§ **ABOUT THIS TASK**:
Take the data below and extract the lines from the one with "responsive, and efficient platform." to the one with "As a leading", inclusive, exactly as written.

§ **MATERIAL PROVIDED**:
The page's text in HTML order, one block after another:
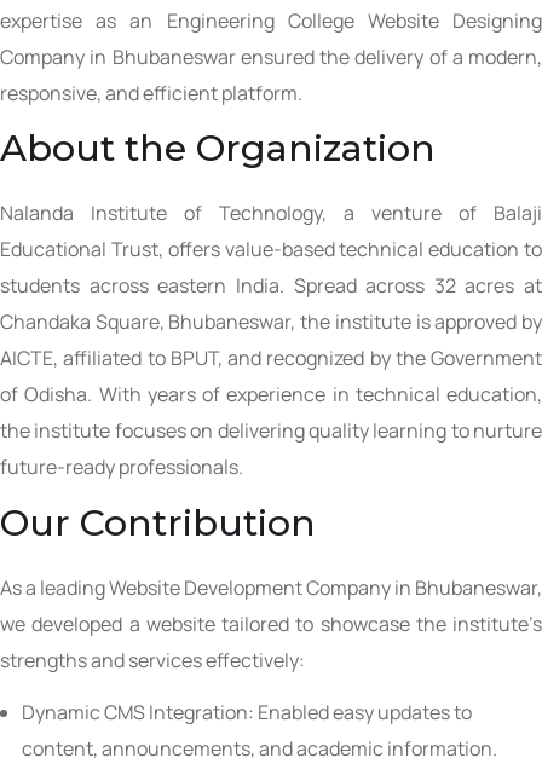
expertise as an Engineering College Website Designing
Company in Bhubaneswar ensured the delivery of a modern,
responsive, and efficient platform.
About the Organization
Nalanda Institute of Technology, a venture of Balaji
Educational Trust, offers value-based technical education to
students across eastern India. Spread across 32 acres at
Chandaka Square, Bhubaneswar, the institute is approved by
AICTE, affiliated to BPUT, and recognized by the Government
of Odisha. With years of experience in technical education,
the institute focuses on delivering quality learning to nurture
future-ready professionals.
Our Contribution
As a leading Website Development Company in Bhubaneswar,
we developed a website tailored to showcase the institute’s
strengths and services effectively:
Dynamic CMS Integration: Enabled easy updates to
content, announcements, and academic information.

§ **TASK OUTPUT**:
responsive, and efficient platform.
About the Organization
Nalanda Institute of Technology, a venture of Balaji
Educational Trust, offers value-based technical education to
students across eastern India. Spread across 32 acres at
Chandaka Square, Bhubaneswar, the institute is approved by
AICTE, affiliated to BPUT, and recognized by the Government
of Odisha. With years of experience in technical education,
the institute focuses on delivering quality learning to nurture
future-ready professionals.
Our Contribution
As a leading Website Development Company in Bhubaneswar,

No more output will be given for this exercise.